Records drawn from a dataset
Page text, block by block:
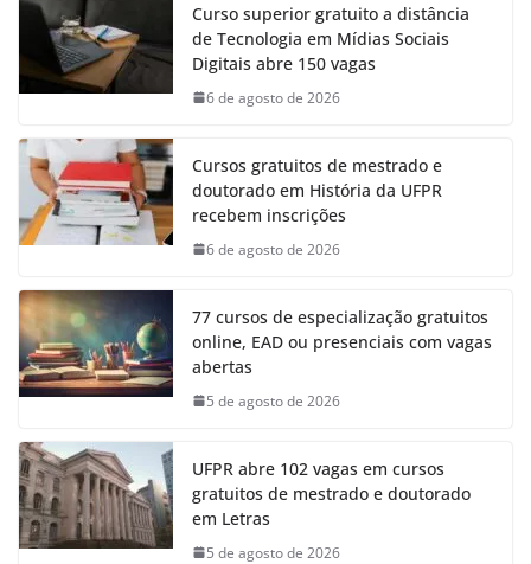
Curso superior gratuito a distância
de Tecnologia em Mídias Sociais
Digitais abre 150 vagas
6 de agosto de 2026
Cursos gratuitos de mestrado e
doutorado em História da UFPR
recebem inscrições
6 de agosto de 2026
77 cursos de especialização gratuitos
online, EAD ou presenciais com vagas
abertas
5 de agosto de 2026
UFPR abre 102 vagas em cursos
gratuitos de mestrado e doutorado
em Letras
5 de agosto de 2026

Your objective: Please copy every line from the entries that includes the word "abre".

Answer box:
Digitais abre 150 vagas
UFPR abre 102 vagas em cursos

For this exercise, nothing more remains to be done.